Recent advances in data generation techniques, whether by experiments, measurements or computer simulation, quickly provide complex data characterized by source heterogeneity, multiple modalities, often high volume, high dimensionality, and multiple scales (temporal, spatial, and function). In turn, science and engineering disciplines are rapidly becoming more and more data driven by a variety of goals (the Deep Carbon Observatory is an exemplar); higher sample throughput, high resolution, additional physics/ chemistry/ biology, new instrumentation, and new integrated databases all with the ultimate aim of better understanding/modeling of the complex systems and their dynamics that underlie the processes being studied. However, analyzing libraries of complex data requires managing the inherent complexity to allow integration of the information and knowledge across multiple scales and spanning traditional disciplinary boundaries. Significant advances in methods, tools and applications for data science and informatics over the last five years can now be applied to multi- and inter-disciplinary problem areas.
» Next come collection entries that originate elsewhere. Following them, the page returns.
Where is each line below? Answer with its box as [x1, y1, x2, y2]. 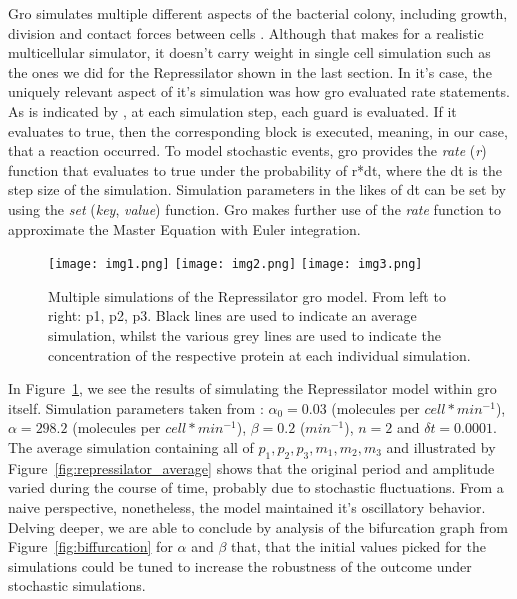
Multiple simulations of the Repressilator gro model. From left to [48, 285, 446, 306]
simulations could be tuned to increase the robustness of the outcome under [8, 555, 472, 576]
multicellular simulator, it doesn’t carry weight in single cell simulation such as [8, 42, 491, 63]
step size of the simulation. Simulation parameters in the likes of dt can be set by [8, 179, 506, 200]
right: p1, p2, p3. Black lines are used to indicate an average [48, 305, 417, 326]
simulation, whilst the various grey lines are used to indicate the [48, 324, 441, 345]
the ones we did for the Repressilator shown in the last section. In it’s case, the [8, 61, 492, 82]
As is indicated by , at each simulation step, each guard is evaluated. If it [8, 100, 457, 121]
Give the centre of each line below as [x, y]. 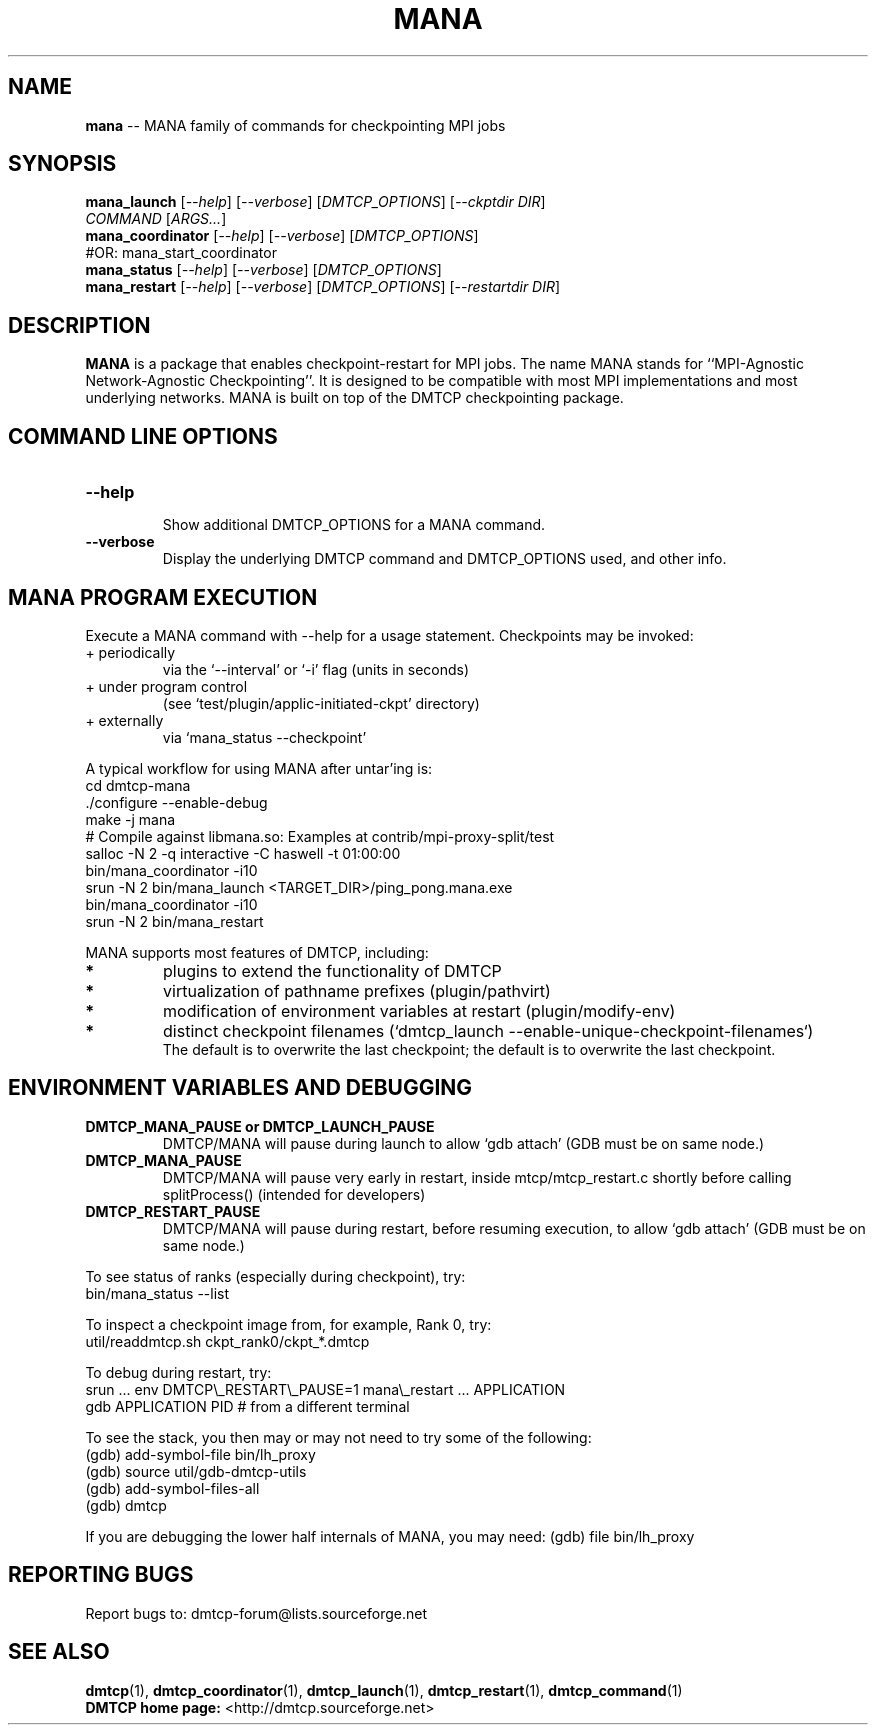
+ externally [124, 720]
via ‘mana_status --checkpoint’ [264, 737]
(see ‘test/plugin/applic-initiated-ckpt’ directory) [321, 703]
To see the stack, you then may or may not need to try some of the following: [338, 1437]
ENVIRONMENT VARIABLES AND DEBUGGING [240, 1088]
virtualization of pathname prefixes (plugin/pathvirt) [357, 990]
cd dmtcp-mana [138, 785]
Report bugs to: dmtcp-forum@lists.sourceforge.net [256, 1613]
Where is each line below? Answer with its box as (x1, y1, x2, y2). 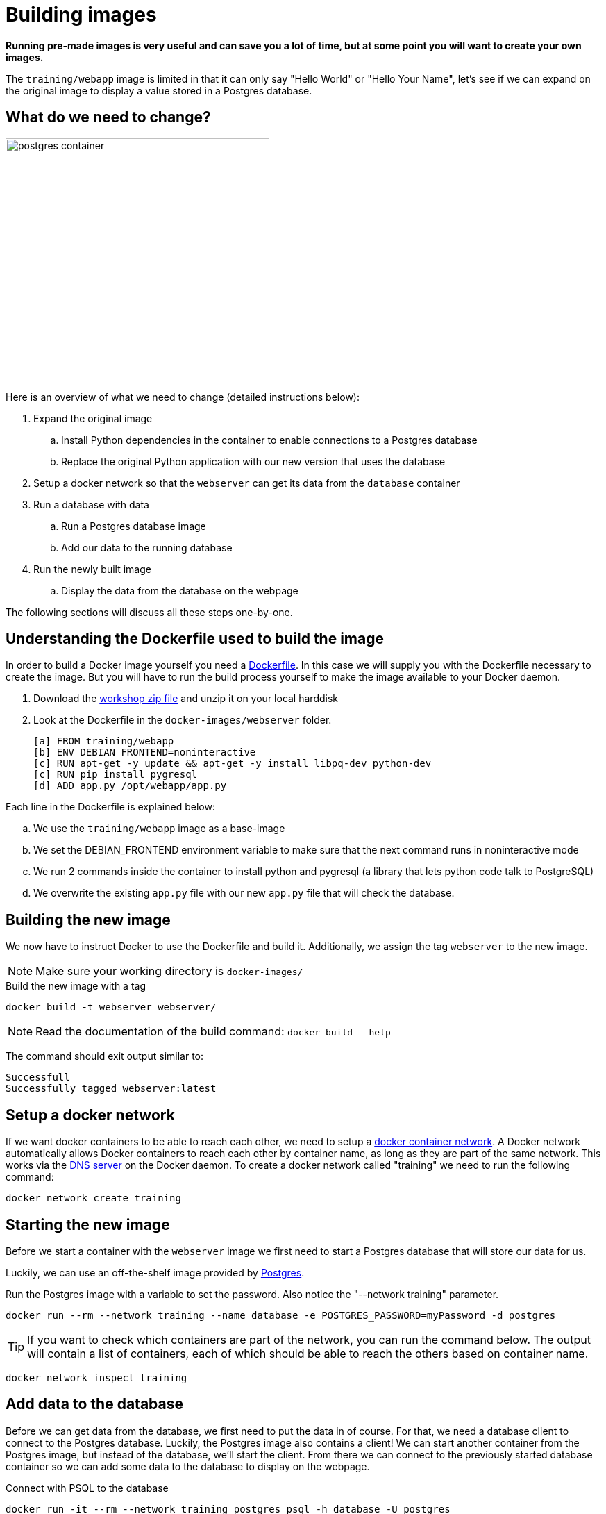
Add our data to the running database (61, 541, 233, 554)
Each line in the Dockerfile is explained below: (6, 801, 215, 813)
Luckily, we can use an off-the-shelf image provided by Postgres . (6, 1266, 305, 1279)
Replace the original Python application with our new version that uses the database (61, 455, 446, 467)
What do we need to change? (6, 108, 211, 126)
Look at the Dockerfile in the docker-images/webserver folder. (33, 714, 332, 726)
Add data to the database (6, 1395, 183, 1413)
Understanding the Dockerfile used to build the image (6, 630, 385, 648)
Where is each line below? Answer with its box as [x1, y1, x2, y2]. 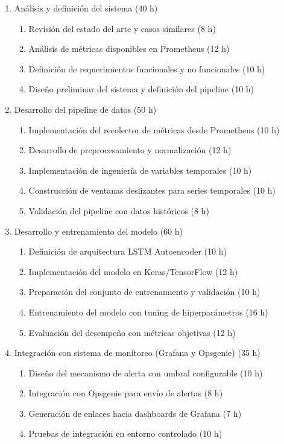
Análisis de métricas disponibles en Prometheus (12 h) [28, 42, 230, 55]
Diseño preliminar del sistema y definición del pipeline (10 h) [28, 83, 254, 95]
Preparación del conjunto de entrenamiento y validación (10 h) [28, 285, 260, 298]
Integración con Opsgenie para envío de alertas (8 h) [28, 387, 223, 399]
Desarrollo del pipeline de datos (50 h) [14, 103, 157, 115]
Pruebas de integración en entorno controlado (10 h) [28, 427, 222, 440]
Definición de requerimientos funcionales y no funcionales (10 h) [28, 62, 265, 75]
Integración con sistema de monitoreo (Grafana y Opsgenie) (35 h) [14, 346, 260, 359]
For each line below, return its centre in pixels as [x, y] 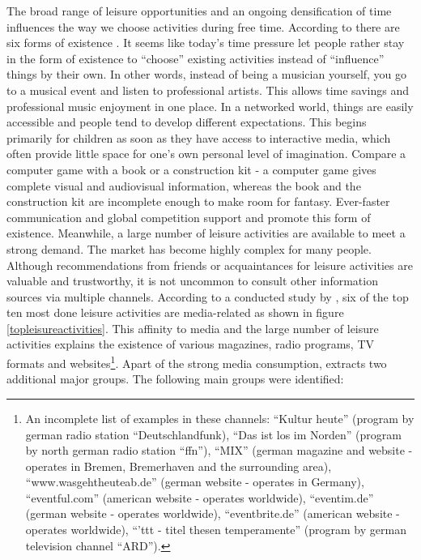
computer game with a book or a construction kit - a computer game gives [191, 169]
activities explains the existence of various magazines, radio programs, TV [191, 344]
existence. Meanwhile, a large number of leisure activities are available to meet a [206, 233]
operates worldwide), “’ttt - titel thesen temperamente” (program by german [216, 530]
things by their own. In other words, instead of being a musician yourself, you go [207, 74]
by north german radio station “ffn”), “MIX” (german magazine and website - [219, 450]
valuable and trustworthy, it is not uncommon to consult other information [192, 281]
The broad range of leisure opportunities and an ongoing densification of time [199, 11]

Virtual Observatories, Virtual Organizations, complex networks, linked data across systems, full life cycle data management, data integration, citation and attribution are now increasingly becoming an integral part of projects whether small (few people, one organization, modest data needs) or the very large (many investigators, organizations, diverse data needs). Given this increasing data deluge, it is clear that each of the Directorates in the Deep Carbon Observatory face diverse data science and data management needs to fulfill both their decadal strategic objectives and their day-to-day tasks. This project will assess in detail the data science and data management needs for each DCO directorate and for the DCO as a whole, using a combination of informatics methods; use case development, requirements analysis, inventories and interviews.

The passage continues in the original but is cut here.